Records to process:
====

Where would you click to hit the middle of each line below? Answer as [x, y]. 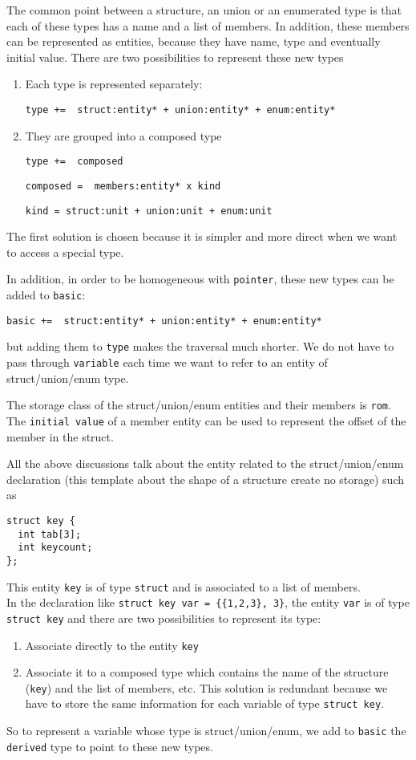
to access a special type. [65, 252]
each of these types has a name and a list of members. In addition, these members [208, 25]
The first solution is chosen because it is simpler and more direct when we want [202, 236]
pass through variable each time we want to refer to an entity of [167, 362]
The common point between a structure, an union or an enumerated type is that [204, 10]
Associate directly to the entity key [112, 645]
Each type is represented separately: [114, 84]
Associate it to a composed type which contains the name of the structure [207, 672]
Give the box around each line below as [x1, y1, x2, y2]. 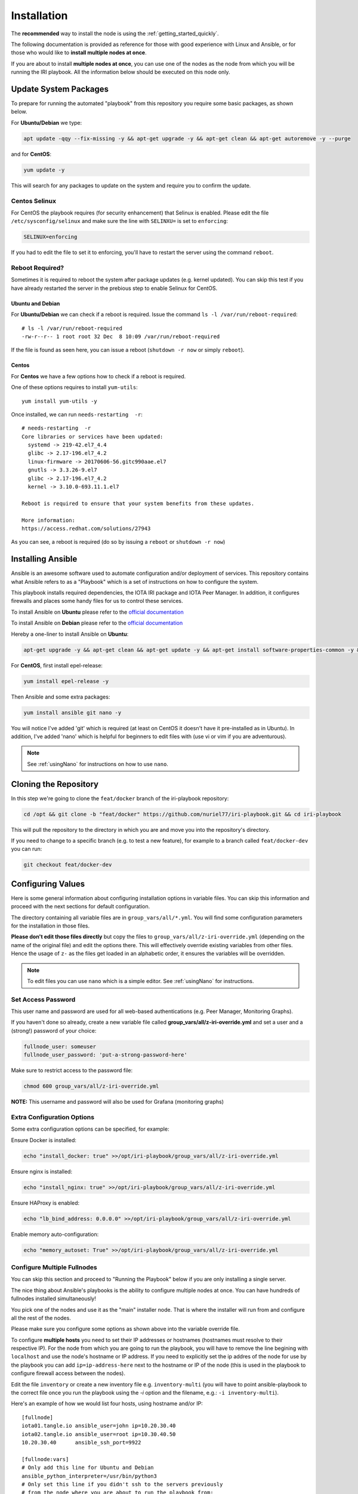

====

Work request: The answer should consist only of the lines from the one with "The common point" through the last line of the material above, copied exactly, with no pictures.

Problem solution:
The common point between a structure, an union or an enumerated type is that [204, 10]
Associate directly to the entity key [112, 645]
Each type is represented separately: [114, 84]
Associate it to a composed type which contains the name of the structure [207, 672]
Give the box around each line below as [x1, y1, x2, y2]. 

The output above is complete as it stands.